How to get a workflow running for a simple API-based data pipeline
Dear Data-Traveller, please note that this is a Linkedin-Remix.
I posted this content already on Linkedin in June 2022, but I want to make sure it doesn’t get lost in the social network abyss.
For your accessibility-experience and also for our own content backup, we repost the original text here.
Have a look, leave a like if you like it, and join the conversation in the comments if this sparks a thought!
Screenshot with Comments:
I played around a bit with data pipeline orchestration in the last weeks.

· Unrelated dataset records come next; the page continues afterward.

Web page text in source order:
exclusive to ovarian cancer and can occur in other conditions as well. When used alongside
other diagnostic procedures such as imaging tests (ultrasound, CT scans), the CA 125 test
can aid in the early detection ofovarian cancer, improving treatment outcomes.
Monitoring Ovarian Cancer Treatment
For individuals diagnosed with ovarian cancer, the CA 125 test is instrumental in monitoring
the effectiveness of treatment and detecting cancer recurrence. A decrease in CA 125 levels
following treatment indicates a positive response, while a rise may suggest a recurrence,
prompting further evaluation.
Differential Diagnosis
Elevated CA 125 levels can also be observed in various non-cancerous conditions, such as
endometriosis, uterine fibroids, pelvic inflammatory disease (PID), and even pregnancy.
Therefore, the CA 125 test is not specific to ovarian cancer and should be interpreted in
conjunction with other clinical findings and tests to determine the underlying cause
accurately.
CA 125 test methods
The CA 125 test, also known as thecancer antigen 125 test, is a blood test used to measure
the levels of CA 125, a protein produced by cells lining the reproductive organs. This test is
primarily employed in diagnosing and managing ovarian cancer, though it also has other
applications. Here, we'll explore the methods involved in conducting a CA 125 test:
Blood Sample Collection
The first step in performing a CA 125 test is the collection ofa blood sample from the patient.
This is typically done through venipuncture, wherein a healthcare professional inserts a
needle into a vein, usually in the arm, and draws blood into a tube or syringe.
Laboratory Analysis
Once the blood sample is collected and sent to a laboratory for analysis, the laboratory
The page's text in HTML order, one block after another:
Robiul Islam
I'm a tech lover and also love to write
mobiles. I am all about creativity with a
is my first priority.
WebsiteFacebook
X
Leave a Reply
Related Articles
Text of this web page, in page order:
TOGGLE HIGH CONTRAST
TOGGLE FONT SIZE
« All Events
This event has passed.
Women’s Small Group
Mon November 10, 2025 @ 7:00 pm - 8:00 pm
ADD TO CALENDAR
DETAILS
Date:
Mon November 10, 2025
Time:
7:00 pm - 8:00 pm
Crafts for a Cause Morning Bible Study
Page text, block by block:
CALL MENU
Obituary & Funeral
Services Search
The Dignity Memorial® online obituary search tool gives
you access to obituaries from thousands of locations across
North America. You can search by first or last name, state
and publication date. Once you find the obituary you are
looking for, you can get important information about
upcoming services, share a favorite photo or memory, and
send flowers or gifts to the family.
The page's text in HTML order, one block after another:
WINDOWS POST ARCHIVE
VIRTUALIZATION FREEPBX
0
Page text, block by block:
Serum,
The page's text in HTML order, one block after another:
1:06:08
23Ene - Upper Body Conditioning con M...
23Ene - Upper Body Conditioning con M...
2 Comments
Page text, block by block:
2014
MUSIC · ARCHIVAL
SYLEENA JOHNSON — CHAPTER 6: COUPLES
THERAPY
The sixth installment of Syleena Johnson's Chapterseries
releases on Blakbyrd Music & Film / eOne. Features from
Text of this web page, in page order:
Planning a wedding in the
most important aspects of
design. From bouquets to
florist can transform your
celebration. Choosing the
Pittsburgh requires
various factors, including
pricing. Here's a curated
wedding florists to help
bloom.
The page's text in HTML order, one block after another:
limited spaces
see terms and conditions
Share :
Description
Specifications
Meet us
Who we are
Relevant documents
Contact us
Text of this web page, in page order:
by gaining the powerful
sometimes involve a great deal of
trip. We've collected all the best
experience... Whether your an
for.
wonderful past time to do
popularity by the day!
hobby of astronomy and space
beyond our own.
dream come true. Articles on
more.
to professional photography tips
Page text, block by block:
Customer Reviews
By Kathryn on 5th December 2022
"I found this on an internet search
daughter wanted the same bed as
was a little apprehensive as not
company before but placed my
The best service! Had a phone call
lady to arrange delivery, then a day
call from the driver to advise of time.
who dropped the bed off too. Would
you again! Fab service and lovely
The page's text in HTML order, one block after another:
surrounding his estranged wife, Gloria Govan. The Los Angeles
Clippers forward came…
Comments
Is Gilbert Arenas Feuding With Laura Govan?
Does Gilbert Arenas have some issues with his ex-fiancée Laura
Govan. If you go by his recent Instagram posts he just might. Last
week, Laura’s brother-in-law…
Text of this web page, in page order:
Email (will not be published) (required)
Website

My usual simple approach is a Docker/Flask app which I deploy on Cloud Run. These pipelines are often simple 1-2 steps one and the approach was just fine. But sometimes I need more steps, and I would like to have some monitoring on top.
#1 – Prefect
I had this on my list for quite some time. So it was the obvious candidate. What is a bit confusing is that there are two versions, 1 vs. 2. 2 is still in beta, so I went with 1 (totally against my usual behavior to use cutting-edge versions).
The core setup is quickly done and works nicely out of the box. I also managed to create a fan-out approach in a short time.

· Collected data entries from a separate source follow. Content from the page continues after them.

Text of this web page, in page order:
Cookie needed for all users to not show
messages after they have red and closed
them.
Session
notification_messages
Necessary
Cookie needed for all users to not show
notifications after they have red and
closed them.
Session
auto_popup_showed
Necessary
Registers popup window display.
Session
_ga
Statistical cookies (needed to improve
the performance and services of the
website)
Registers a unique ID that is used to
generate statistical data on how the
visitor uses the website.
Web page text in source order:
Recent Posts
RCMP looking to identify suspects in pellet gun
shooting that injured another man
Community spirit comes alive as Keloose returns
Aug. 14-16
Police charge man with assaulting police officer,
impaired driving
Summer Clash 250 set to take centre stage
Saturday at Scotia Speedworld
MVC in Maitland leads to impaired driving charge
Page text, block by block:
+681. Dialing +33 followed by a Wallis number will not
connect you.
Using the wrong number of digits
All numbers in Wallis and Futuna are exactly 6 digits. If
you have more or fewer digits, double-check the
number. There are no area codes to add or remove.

I went with a cloud account for the dashboard and scheduling. The dashboard and logging are excellent.
Deploying is a science of its own. Prefect uses a pretty decoupled setup to ensure that the essential parts are running in your infra. But it was not so evident from the start. I thought, deploy to prefect cloud, and I am ready to go. It took me some days to figure out that my flows are in the dashboard, but they don’t run because I missed an essential part in the setup: the agent. Where the flow should run. I then used a VM to set up a simple local one because Kubernetes is still not my go-to.
#2 – Google Cloud Workflows
I do most of my stuff on GCP, and using Prefect would introduce an additional tool to the stack.

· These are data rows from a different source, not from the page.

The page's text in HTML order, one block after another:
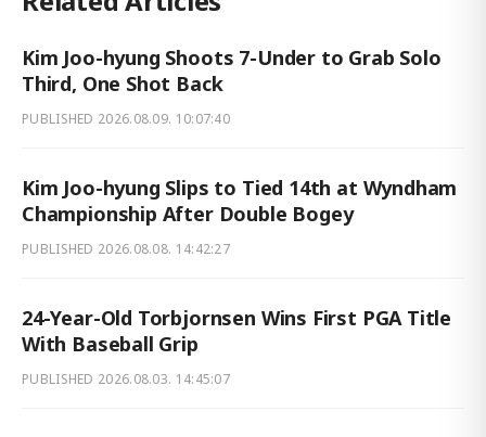
Kim Joo-hyung Shoots 7-Under to Grab Solo
Third, One Shot Back
PUBLISHED 2026.08.09. 10:07:40
Kim Joo-hyung Slips to Tied 14th at Wyndham
Championship After Double Bogey
PUBLISHED 2026.08.08. 14:42:27
24-Year-Old Torbjornsen Wins First PGA Title
With Baseball Grip
PUBLISHED 2026.08.03. 14:45:07
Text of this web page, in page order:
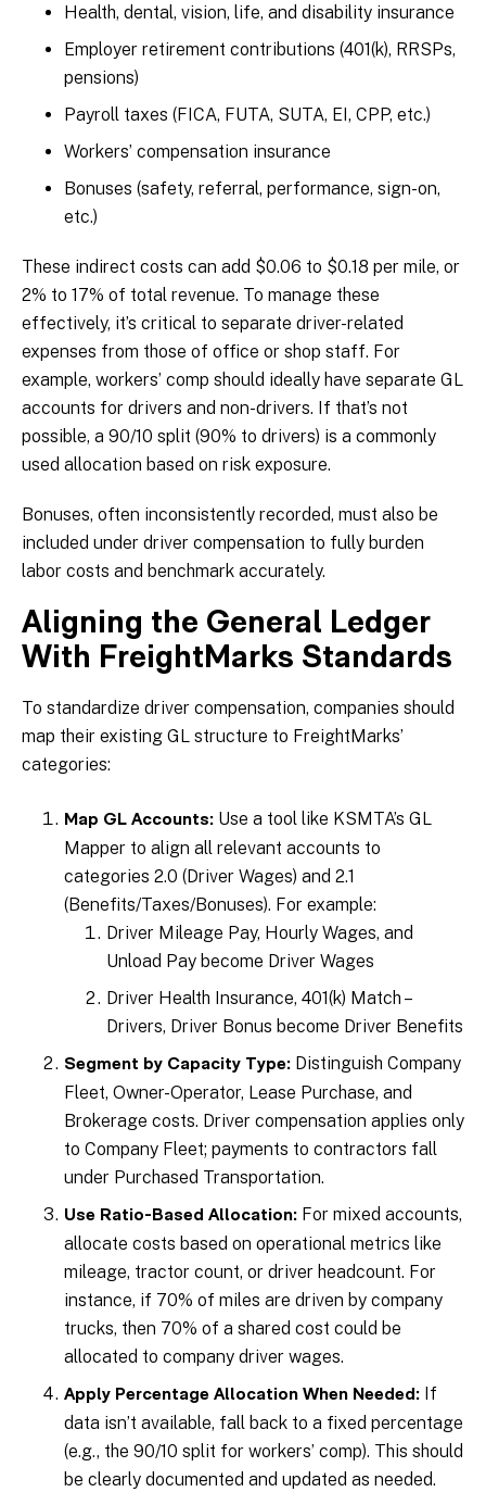
Health, dental, vision, life, and disability insurance
Employer retirement contributions (401(k), RRSPs,
pensions)
Payroll taxes (FICA, FUTA, SUTA, EI, CPP, etc.)
Workers’ compensation insurance
Bonuses (safety, referral, performance, sign-on,
etc.)
These indirect costs can add $0.06 to $0.18 per mile, or
2% to 17% of total revenue. To manage these
effectively, it’s critical to separate driver-related
expenses from those of office or shop staff. For
example, workers’ comp should ideally have separate GL
accounts for drivers and non-drivers. If that’s not
possible, a 90/10 split (90% to drivers) is a commonly
used allocation based on risk exposure.
Bonuses, often inconsistently recorded, must also be
included under driver compensation to fully burden
labor costs and benchmark accurately.
Aligning the General Ledger
With FreightMarks Standards
To standardize driver compensation, companies should
map their existing GL structure to FreightMarks’
categories:
Map GL Accounts: Use a tool like KSMTA’s GL
Mapper to align all relevant accounts to
categories 2.0 (Driver Wages) and 2.1
(Benefits/Taxes/Bonuses). For example:
Driver Mileage Pay, Hourly Wages, and
Unload Pay become Driver Wages
Driver Health Insurance, 401(k) Match –
Drivers, Driver Bonus become Driver Benefits
Segment by Capacity Type: Distinguish Company
Fleet, Owner-Operator, Lease Purchase, and
Brokerage costs. Driver compensation applies only
to Company Fleet; payments to contractors fall
under Purchased Transportation.
Use Ratio-Based Allocation: For mixed accounts,
allocate costs based on operational metrics like
mileage, tractor count, or driver headcount. For
instance, if 70% of miles are driven by company
trucks, then 70% of a shared cost could be
allocated to company driver wages.
Apply Percentage Allocation When Needed: If
data isn’t available, fall back to a fixed percentage
(e.g., the 90/10 split for workers’ comp). This should
be clearly documented and updated as needed.
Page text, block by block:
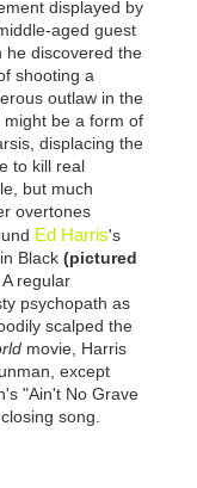
displayed by
aged guest
he discovered the
shooting a
outlaw in the
might be a form of
displacing the
to kill real
but much
overtones
Ed Harris's
Black (pictured
. A regular
psychopath as
scalped the
movie, Harris
except
"Ain't No Grave
song.
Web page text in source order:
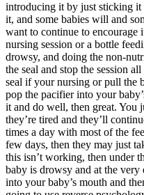
introducing it by just sticking it
it, and some babies will and
want to continue to
nursing session or a bottle
drowsy, and doing the non-
the seal and stop the session
seal if your nursing or pull the
pop the pacifier into your
it and do well, then great. You
they’re tired and they’ll
times a day with most of the
few days, then they may just
this isn’t working, then under
baby is drowsy and at the
into your baby’s mouth and
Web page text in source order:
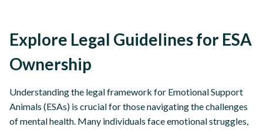
Explore Legal Guidelines for ESA
Ownership
Understanding the legal framework for Emotional Support
Animals (ESAs) is crucial for those navigating the challenges
of mental health. Many individuals face emotional struggles,

Robert Sahlin wrote good things about workflows and confirmed them again when I asked him.
So I did the same setup with GCP Workflows.
One plus thing – I can keep my usual cloud run setup. The setup of the workflow needs some time to understand structure and principles. You define the workflows in either YML or JSON, and you can use some pre-build GCP connectors to stream data into BigQuery easily. This works excellent when you work 100% or mostly with GCP services. The YML structure needs some rethinking, and I would have loved a more Pulumi-like approach, so I don’t have to learn a new interpretation of control syntax.
But now, I have a workflow running for a simple API-based pipeline.
I will definitely keep an eye on Prefect. Especially v2 looks like a great iteration. But it would be more of choice for a more extensive setup of different pipelines.